Articles in

    Studio Hybrid Infrastructures

    Master Studio

    Teaching

    See down below for student projects.
    Today, urban infrastructures have become complex and messy. They can be seen as much more than just old pipes, cables, and containers. Urban infrastructures are deeply entangled with the landscape and the biodiversity of the environment in which they intervene. This entanglement is further complicated by the fact that urban infrastructures are traditionally sites of expertise. These infrastructures appear difficult to read and, as a result, impossible to alter.
    But what happens when an urban infrastructural space is opened up, its function hybridized and its use collectivized? What protocols, routines, schedules and choices manifest when an urban infrastructure is infused with care: softened and layered with diverse meanings?
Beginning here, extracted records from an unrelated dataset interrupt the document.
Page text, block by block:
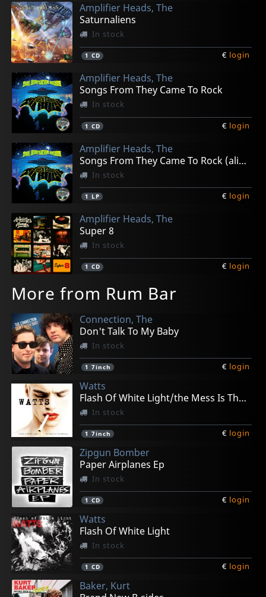
Amplifier Heads, The
Saturnaliens
In stock
1 CD € login
Amplifier Heads, The
Songs From They Came To Rock
In stock
1 CD € login
Amplifier Heads, The
Songs From They Came To Rock (alien Green)
In stock
1 LP € login
Amplifier Heads, The
Super 8
In stock
1 CD € login
More from Rum Bar
Connection, The
Don't Talk To My Baby
In stock
1 7inch € login
Watts
Flash Of White Light/the Mess Is The Make Up
In stock
1 7inch € login
Zipgun Bomber
Paper Airplanes Ep
In stock
1 CD € login
Watts
Flash Of White Light
In stock
1 CD € login
Baker, Kurt
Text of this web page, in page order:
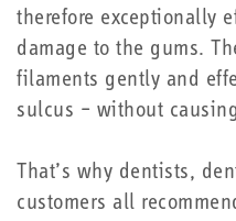
therefore exceptionally
damage to the gums.
filaments gently and
sulcus – without
That’s why dentists,
customers all
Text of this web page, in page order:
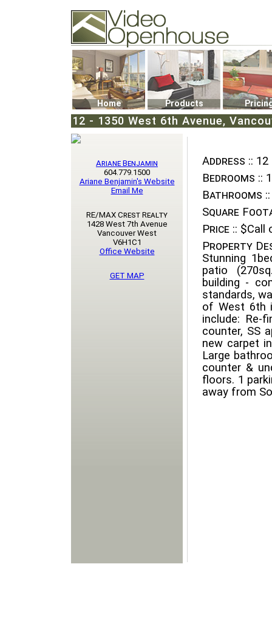
74502 Kitsilano RPO
Vancouver, BC V6K4P4
Phone: (604)732-7070
Home Products
12 - 1350 West 6th Avenue,
Address :: 12
Bedrooms :: 1
Bathrooms ::
Square
Price :: $Call
Property
Stunning
patio
building -
standards,
of West 6th
include: Re-
counter, SS
new carpet
Large
counter &
floors. 1
away from
Ariane Benjamin
604.779.1500
Ariane Benjamin's Website
Email Me
RE/MAX Crest Realty
1428 West 7th Avenue
Vancouver West
V6H1C1
Office Website
GET MAP
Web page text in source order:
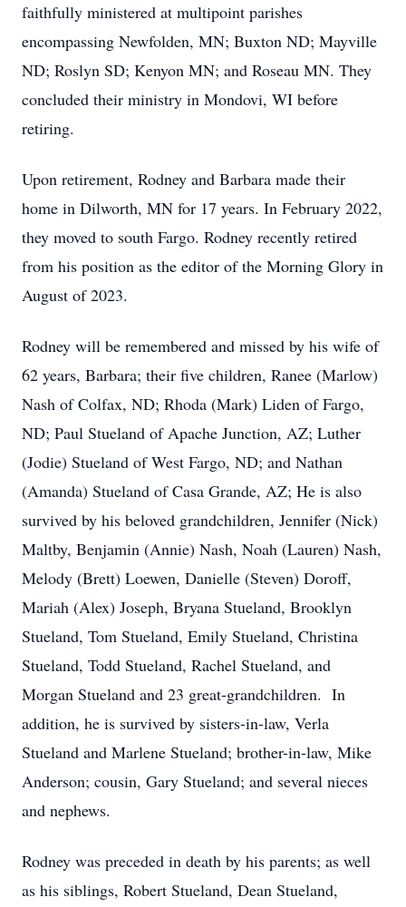
faithfully ministered at multipoint parishes
encompassing Newfolden, MN; Buxton ND; Mayville
ND; Roslyn SD; Kenyon MN; and Roseau MN. They
concluded their ministry in Mondovi, WI before
retiring.
Upon retirement, Rodney and Barbara made their
home in Dilworth, MN for 17 years. In February 2022,
they moved to south Fargo. Rodney recently retired
from his position as the editor of the Morning Glory in
August of 2023.
Rodney will be remembered and missed by his wife of
62 years, Barbara; their five children, Ranee (Marlow)
Nash of Colfax, ND; Rhoda (Mark) Liden of Fargo,
ND; Paul Stueland of Apache Junction, AZ; Luther
(Jodie) Stueland of West Fargo, ND; and Nathan
(Amanda) Stueland of Casa Grande, AZ; He is also
survived by his beloved grandchildren, Jennifer (Nick)
Maltby, Benjamin (Annie) Nash, Noah (Lauren) Nash,
Melody (Brett) Loewen, Danielle (Steven) Doroff,
Mariah (Alex) Joseph, Bryana Stueland, Brooklyn
Stueland, Tom Stueland, Emily Stueland, Christina
Stueland, Todd Stueland, Rachel Stueland, and
Morgan Stueland and 23 great-grandchildren. In
addition, he is survived by sisters-in-law, Verla
Stueland and Marlene Stueland; brother-in-law, Mike
Anderson; cousin, Gary Stueland; and several nieces
and nephews.
Rodney was preceded in death by his parents; as well
as his siblings, Robert Stueland, Dean Stueland,
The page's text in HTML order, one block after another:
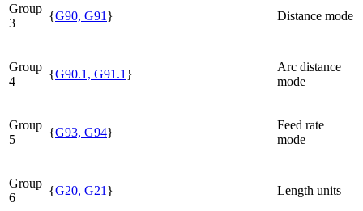
Group
3
{G90, G91 } Distance mode
Group
4
{G90.1, G91.1 }
Arc distance
mode
Group
5
{G93, G94}
Feed rate
mode
Group
6
{G20, G21 } Length units
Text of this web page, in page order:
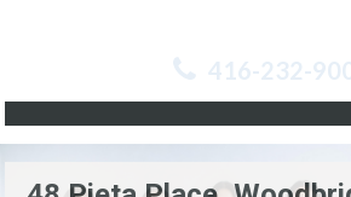
416-232-
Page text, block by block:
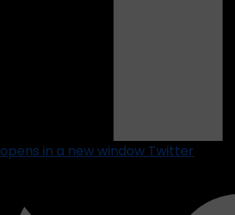
opens in a new window Twitter
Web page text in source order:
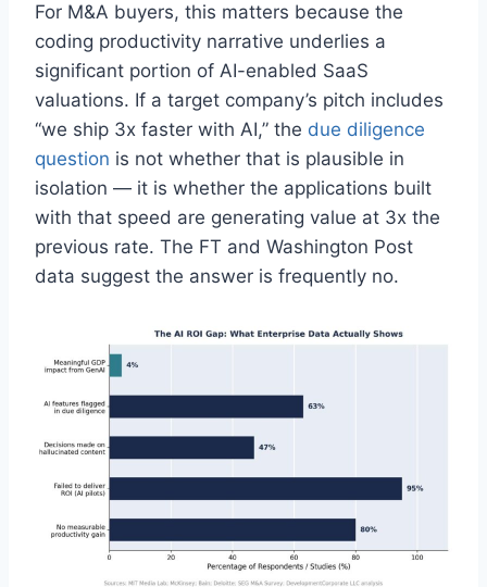
For M&A buyers, this matters because the
coding productivity narrative underlies a
significant portion of AI-enabled SaaS
valuations. If a target company’s pitch includes
“we ship 3x faster with AI,” the due diligence
question is not whether that is plausible in
isolation — it is whether the applications built
with that speed are generating value at 3x the
previous rate. The FT and Washington Post
data suggest the answer is frequently no.
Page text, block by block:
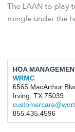
The LAAN to play
mingle under the
HOA
WRMC
6565 MacArthur
Irving, TX 75039
855.435.4596
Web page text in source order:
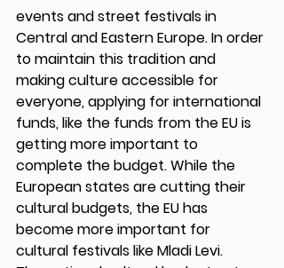
events and street festivals in
Central and Eastern Europe. In order
to maintain this tradition and
making culture accessible for
everyone, applying for international
funds, like the funds from the EU is
getting more important to
complete the budget. While the
European states are cutting their
cultural budgets, the EU has
become more important for
cultural festivals like Mladi Levi.

Can these new circumstances transform urban infrastructures into spaces for commoning and stages for public debates?
    The urban design research studio takes on the site of Floating University – the rainwater retention basin serving Tempelhofer Feld – and the situation of Floating e.V. – an in-depth cohabitation between the constructed water infrastructure, its human culture and its other-than-human overlays.
    Departing from the idea of learning as a form of living and responding to contemporary conversations about social and environmental justice as well as histories of alternative narratives for urban development the studio’s point of convergence is the feminist approach to spatial practices. This approach is reflected in the emphasis on the very process of space-making and its collective nature over its finite form, as well as on the inclusion and recognition of the equally significant agency that all objects (buildings, infrastructures), people, and species have in the continuous co-creation,maintenance and reconfiguring of all material relations within the built environment.
    Students are invited to engage with the site and its complex ecology while acknowledging that we are situated in relation, in cohabitation, with an infrastructural site and its many living forms. After an initial collective research phase, students develop their very own site-responsive projects: from small interventions, theoretical propositions to playful, imaginative spatial strategies in a variety of formats for this hybrid infrastructure.